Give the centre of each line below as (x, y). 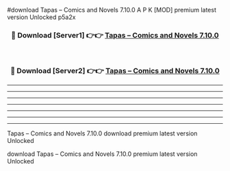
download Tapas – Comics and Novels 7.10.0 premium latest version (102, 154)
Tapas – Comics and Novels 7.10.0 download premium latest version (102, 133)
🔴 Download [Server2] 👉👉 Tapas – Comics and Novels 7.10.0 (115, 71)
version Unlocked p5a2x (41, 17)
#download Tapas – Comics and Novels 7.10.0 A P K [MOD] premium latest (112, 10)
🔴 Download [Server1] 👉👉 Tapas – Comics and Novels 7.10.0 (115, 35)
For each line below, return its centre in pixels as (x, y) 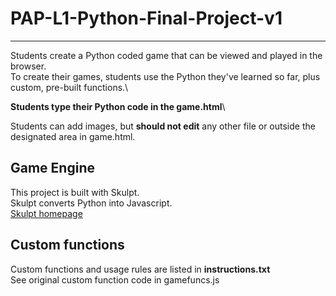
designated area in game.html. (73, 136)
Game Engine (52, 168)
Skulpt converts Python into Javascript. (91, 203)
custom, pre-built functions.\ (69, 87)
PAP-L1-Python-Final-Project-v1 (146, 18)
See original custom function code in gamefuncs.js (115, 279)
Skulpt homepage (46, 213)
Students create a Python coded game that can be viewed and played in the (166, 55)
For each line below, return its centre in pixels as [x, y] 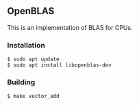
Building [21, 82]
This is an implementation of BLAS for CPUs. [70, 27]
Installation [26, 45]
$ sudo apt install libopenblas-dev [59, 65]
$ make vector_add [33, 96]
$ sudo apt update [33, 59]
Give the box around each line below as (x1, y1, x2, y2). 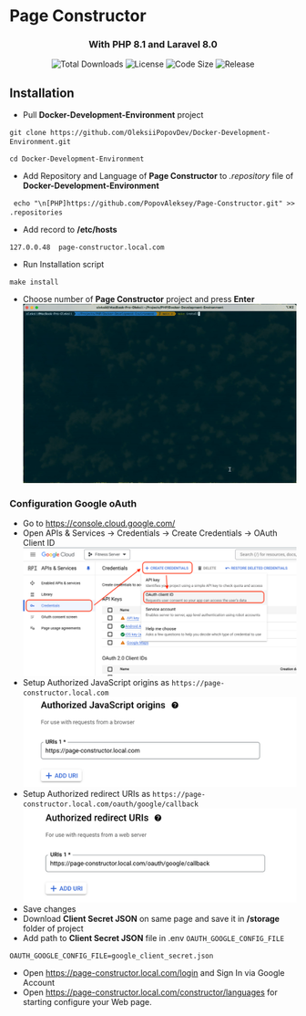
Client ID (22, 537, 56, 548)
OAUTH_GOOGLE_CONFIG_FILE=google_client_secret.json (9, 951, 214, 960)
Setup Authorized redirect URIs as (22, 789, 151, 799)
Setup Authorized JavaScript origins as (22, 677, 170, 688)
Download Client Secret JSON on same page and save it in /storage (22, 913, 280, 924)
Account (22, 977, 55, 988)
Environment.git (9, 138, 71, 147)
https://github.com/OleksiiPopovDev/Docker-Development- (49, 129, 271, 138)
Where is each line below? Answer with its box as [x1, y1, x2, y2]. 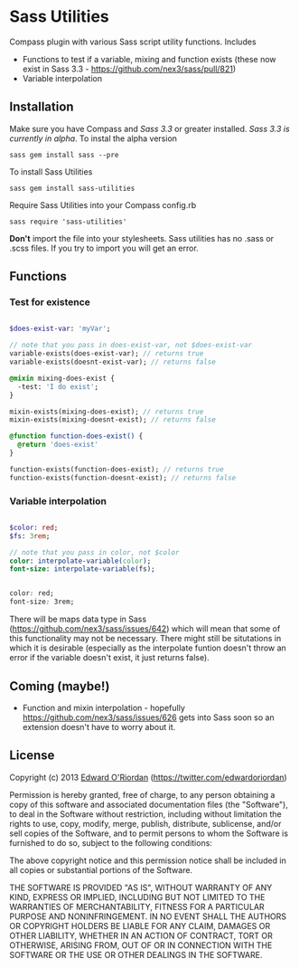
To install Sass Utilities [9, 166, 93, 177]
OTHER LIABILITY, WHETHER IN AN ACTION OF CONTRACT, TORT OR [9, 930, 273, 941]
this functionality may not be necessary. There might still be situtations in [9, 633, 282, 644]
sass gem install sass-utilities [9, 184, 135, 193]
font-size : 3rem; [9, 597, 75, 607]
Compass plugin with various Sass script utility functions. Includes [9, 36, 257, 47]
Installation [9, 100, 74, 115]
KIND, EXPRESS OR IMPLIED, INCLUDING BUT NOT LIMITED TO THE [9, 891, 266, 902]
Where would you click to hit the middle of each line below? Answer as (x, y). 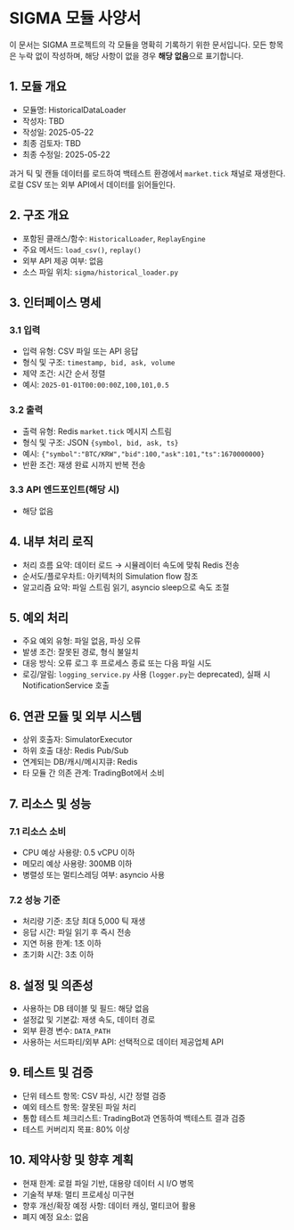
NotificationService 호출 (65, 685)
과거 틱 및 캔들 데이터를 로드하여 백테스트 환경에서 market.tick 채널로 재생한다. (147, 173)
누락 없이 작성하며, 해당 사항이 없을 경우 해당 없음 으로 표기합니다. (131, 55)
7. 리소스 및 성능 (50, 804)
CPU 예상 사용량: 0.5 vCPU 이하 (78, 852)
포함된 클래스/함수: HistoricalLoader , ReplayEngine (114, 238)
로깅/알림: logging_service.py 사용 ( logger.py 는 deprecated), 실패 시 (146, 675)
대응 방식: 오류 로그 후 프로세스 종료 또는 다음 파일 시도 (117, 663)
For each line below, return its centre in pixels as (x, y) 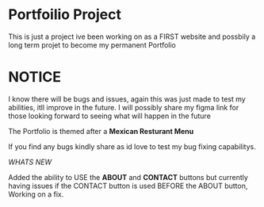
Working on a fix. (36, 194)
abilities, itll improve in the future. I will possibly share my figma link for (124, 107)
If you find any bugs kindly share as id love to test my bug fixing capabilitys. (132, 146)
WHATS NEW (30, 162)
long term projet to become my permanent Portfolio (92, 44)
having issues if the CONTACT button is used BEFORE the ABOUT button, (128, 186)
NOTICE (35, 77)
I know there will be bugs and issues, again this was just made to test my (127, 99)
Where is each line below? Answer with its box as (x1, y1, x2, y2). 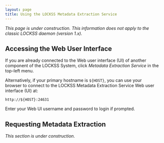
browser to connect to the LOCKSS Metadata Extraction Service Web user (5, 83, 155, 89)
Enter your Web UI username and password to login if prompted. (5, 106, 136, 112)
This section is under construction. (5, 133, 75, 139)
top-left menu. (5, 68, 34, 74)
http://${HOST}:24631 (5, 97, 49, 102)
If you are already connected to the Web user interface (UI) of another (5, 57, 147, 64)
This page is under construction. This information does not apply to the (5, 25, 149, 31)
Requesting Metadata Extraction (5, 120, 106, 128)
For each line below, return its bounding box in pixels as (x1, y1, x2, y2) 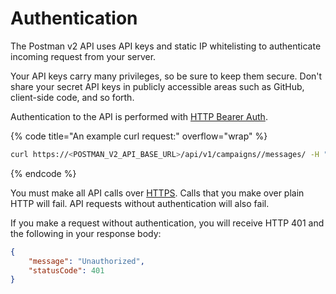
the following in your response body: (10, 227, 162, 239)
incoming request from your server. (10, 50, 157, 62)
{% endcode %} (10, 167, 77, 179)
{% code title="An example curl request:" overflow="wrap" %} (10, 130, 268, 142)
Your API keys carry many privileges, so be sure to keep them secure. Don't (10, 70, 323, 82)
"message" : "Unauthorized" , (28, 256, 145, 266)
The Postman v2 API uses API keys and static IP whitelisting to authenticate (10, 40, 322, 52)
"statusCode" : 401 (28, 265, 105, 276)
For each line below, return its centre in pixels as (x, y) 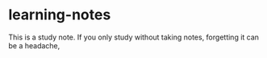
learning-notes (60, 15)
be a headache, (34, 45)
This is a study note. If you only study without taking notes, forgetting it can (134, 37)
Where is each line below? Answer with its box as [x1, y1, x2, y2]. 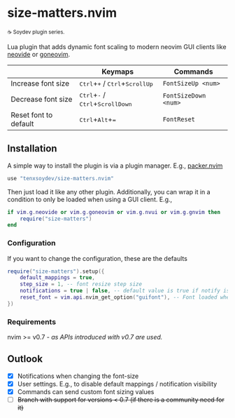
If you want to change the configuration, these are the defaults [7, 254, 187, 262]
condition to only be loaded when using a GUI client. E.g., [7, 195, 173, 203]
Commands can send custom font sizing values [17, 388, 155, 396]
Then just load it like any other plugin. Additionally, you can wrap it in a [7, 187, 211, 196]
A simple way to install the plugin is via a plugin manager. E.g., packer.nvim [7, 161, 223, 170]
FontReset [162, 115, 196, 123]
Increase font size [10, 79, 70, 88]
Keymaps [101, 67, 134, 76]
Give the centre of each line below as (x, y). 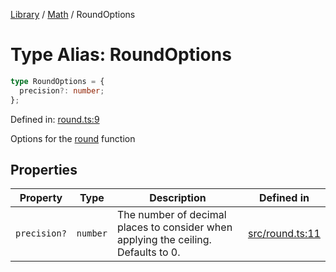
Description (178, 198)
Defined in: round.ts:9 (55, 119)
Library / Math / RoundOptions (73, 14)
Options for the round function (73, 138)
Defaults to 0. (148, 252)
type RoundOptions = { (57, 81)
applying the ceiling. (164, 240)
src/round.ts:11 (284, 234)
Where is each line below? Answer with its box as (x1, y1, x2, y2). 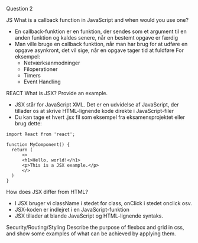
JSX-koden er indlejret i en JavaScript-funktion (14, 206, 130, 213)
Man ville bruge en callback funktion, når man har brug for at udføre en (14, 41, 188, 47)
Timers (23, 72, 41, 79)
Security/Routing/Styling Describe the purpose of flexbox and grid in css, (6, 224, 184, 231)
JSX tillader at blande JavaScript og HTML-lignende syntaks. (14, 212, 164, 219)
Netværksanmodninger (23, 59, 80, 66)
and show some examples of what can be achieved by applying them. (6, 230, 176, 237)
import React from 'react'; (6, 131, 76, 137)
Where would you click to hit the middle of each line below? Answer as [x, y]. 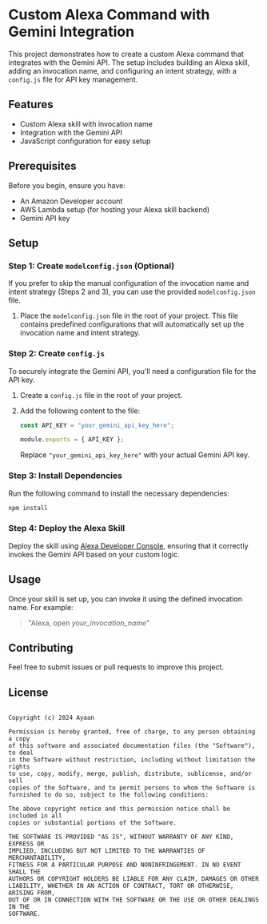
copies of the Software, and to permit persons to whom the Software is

***

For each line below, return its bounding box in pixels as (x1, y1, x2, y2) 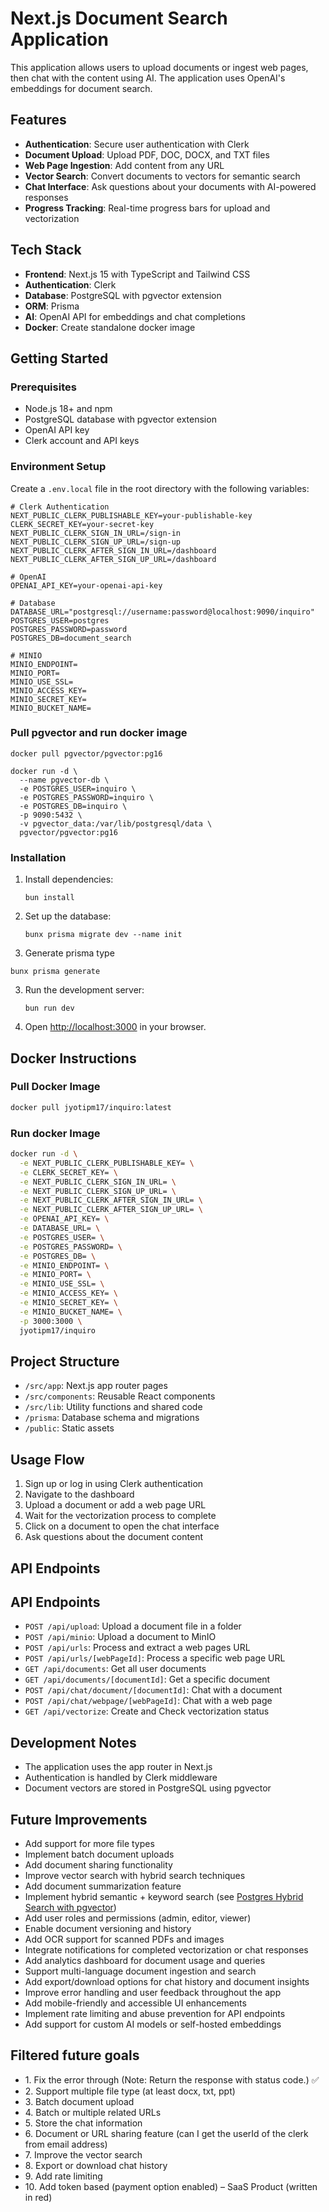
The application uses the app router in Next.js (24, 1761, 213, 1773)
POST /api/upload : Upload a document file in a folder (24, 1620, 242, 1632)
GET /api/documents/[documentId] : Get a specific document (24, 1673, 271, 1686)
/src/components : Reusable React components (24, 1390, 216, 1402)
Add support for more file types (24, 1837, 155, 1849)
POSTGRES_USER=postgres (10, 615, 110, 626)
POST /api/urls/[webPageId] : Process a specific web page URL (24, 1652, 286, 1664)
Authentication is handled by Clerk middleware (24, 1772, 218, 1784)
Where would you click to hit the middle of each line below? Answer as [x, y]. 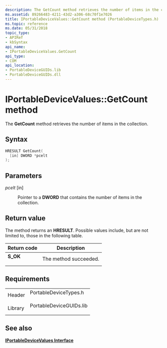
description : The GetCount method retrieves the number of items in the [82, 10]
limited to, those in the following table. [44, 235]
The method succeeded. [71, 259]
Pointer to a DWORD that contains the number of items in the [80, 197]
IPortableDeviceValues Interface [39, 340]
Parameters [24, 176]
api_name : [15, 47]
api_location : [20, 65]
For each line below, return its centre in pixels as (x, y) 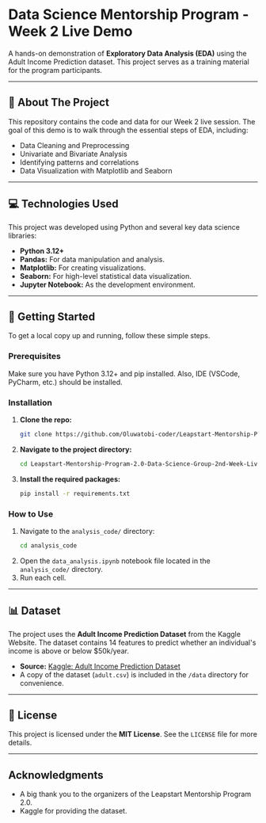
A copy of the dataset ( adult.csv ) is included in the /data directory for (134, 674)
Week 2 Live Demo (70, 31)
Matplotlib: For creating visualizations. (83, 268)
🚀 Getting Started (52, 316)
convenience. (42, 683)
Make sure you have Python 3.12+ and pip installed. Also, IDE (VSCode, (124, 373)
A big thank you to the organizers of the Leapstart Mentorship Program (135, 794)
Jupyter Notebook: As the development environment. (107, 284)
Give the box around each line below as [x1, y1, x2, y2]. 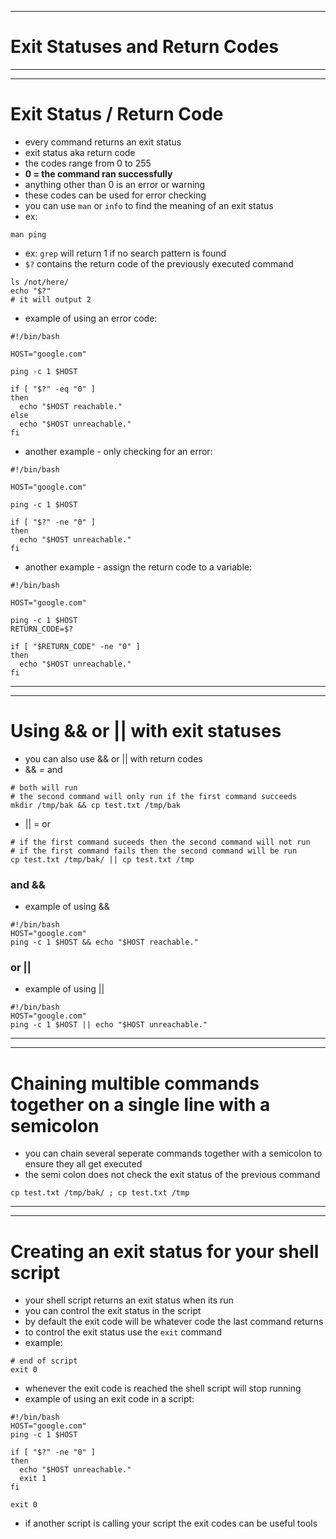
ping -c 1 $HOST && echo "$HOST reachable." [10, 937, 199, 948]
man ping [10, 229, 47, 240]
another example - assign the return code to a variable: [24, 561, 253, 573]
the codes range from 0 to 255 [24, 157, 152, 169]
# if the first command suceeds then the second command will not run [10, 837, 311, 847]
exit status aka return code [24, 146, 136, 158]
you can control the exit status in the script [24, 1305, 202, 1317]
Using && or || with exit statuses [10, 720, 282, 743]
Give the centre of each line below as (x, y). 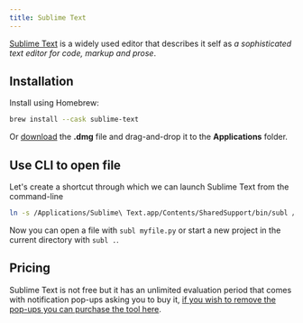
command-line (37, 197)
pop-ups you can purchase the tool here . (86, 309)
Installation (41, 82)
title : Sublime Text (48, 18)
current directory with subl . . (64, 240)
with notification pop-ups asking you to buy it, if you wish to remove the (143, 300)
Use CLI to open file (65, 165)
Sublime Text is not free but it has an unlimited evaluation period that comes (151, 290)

***

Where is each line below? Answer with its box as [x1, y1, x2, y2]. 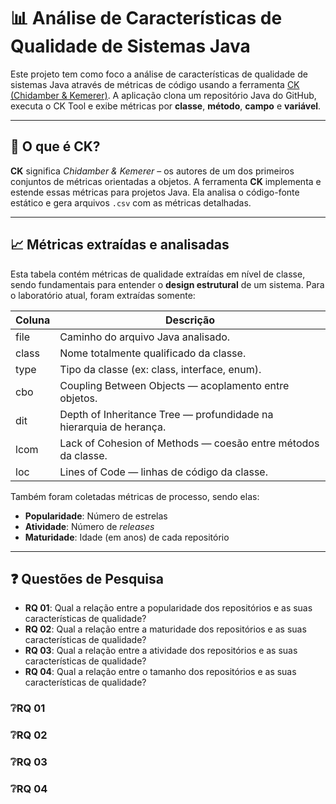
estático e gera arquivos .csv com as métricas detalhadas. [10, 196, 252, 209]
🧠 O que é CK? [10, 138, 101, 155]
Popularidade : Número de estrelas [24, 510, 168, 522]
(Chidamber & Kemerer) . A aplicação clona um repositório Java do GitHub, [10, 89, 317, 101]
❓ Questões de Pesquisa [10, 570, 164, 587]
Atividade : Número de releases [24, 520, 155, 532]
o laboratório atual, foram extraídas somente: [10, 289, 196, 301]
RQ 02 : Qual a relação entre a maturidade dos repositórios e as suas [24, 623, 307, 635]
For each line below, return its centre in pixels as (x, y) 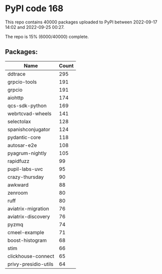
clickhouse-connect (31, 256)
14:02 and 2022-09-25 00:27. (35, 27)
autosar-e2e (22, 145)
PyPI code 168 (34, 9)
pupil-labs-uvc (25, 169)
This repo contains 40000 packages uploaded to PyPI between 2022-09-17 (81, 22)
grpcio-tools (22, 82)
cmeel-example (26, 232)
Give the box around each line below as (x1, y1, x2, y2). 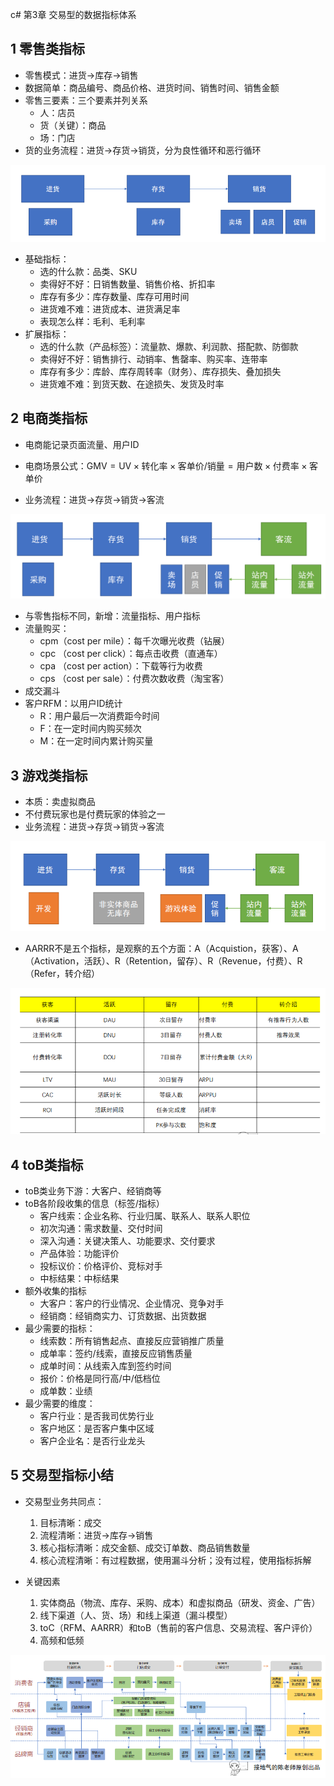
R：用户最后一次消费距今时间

***

* _TASK DESCRIPTION_:
The expected answer is a copy of every line in the entries that holds the word "wrap".

* _SOLUTION TO THE PROBLEM_:
{% code title="An example curl request:" overflow="wrap" %} (10, 130, 268, 142)
Then just load it like any other plugin. Additionally, you can wrap it in a [7, 187, 211, 196]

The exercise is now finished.